### DATA SUPPLIED

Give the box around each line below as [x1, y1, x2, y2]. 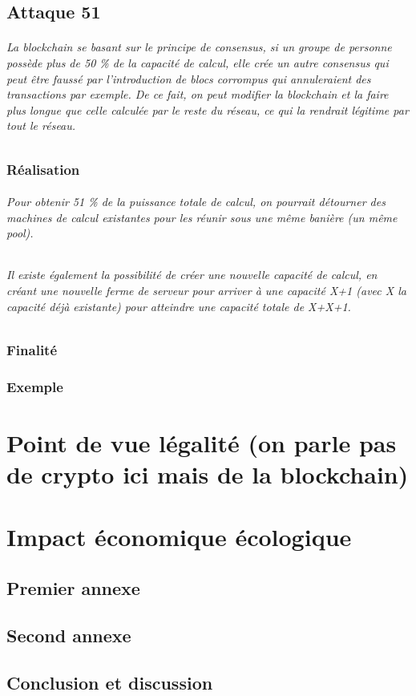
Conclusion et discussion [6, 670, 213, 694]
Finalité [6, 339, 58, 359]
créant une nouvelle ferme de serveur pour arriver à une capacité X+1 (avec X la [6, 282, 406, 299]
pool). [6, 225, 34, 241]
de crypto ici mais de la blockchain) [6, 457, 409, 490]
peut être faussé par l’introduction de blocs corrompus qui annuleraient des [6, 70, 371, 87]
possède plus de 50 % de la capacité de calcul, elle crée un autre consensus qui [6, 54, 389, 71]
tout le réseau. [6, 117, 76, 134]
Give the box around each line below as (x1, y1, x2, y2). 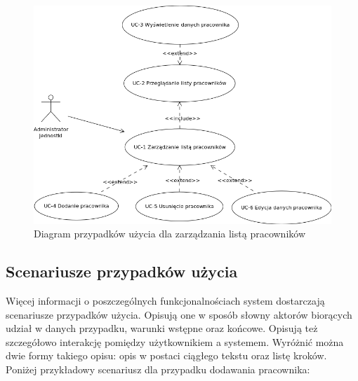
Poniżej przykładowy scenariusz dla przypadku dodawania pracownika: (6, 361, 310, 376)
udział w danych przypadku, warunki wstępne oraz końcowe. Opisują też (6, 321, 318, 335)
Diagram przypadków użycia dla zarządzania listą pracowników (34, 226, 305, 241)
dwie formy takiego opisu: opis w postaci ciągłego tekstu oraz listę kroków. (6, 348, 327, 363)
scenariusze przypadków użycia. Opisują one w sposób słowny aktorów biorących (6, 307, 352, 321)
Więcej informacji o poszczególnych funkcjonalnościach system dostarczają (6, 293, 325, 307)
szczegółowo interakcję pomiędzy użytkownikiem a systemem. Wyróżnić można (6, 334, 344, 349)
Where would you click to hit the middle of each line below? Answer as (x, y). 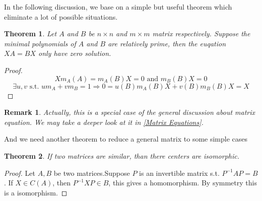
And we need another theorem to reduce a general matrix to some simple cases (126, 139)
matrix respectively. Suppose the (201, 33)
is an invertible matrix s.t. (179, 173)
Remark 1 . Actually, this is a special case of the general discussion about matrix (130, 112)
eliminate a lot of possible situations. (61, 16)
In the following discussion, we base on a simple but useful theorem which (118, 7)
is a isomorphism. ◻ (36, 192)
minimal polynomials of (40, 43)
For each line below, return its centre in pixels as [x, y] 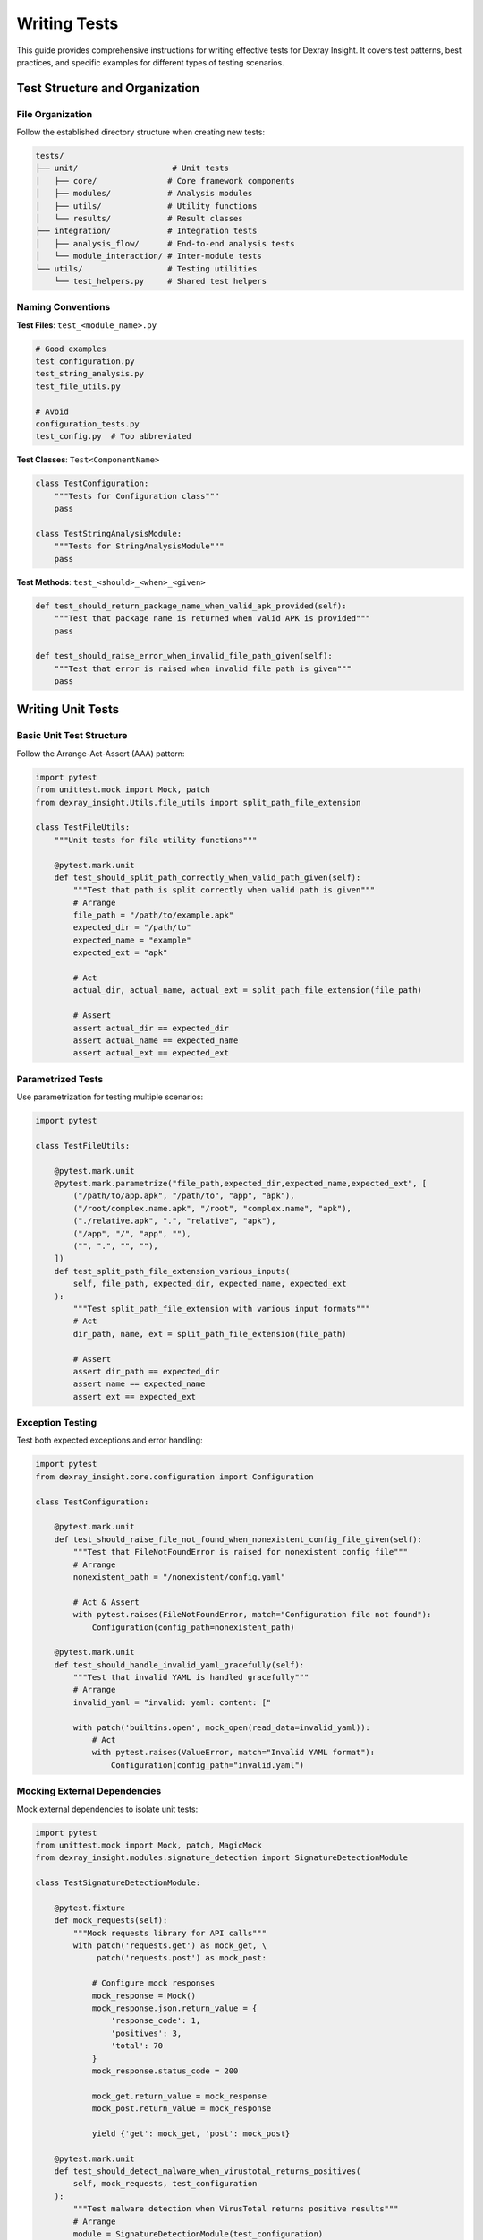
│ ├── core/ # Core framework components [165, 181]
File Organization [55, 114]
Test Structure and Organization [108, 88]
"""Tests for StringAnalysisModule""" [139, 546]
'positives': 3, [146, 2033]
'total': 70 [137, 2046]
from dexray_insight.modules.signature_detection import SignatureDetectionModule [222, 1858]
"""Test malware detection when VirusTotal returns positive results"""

######

### WHAT TO PRODUCE:
Copy exactly the lines from the one containing "is a isomorphism. ◻ (36, 192)" through the final line of the records above, both included, and leave out any pictures.

### TASK RESPONSE:
is a isomorphism. ◻ (36, 192)
minimal polynomials of (40, 43)
For each line below, return its centre in pixels as [x, y] 
│ ├── core/ # Core framework components [165, 181]
File Organization [55, 114]
Test Structure and Organization [108, 88]
"""Tests for StringAnalysisModule""" [139, 546]
'positives': 3, [146, 2033]
'total': 70 [137, 2046]
from dexray_insight.modules.signature_detection import SignatureDetectionModule [222, 1858]
"""Test malware detection when VirusTotal returns positive results"""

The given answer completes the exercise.